Ha terminado la Navidad y casi se me pasa una felicitación muy importante: a la revista Cuadernos del Sureste y a Jorge Marsá, por pasar de condenados y multados con 15.000 euros por el Tribunal Supremo por incluir un artículo sobre el ex secretario de Arrecife, Felipe Fernández Camero, a dejar de serlo por obra y gracia del Tribunal Constitucional. Felicidades.

El Constitucional considera que, por encima del derecho al honor de Fernández Camero, está el de la libertad de expresión de la revista, porque la libertad de expresión garantiza una opinión pública libre que es una condición necesaria para el desarrollo de otros derechos en un sistema democrático. Así escrito queda muy bonito y si ya se aplicara sería para felicitarse diariamente. El Tribunal considera que Camero estaba más expuesto a la crítica que una persona sin relevancia pública y además cree que llamarle corrupto no tenía la finalidad de insultarle sino la de denunciar la dificultad de compatibilizar los intereses públicos y privados en el ámbito urbanístico. Hace diez años, cuando se publicó el artículo, Camero solicitó el secuestro de la revista y un juez, Fernando Paredes Sánchez, lo ordenó y se marchó a otro destino, sin dar audiencia a los demandados, algo casi inaudito en la historia democrática en España.

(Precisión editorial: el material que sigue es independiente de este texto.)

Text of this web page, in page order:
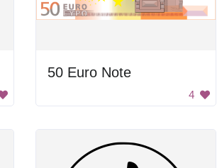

Hoy, diez años después (así va la Justicia en este país), sabemos muchas más cosas que entonces, y el artículo ha demostrado que era necesario y acertado. Sabemos que el secretario fue destituido y después imputado (y también “desimputado” en dos ocasiones) en casos de corrupción. Que fue detenido en la operación Unión. Sabemos que viajaba con su amiga Isabel Déniz y sabemos cómo pagaba (o no pagaba) ella sus viajes. Sabemos que su opinión o su influencia se tenía (o se tiene) en cuenta donde se elaboran algunas leyes sobre el territorio.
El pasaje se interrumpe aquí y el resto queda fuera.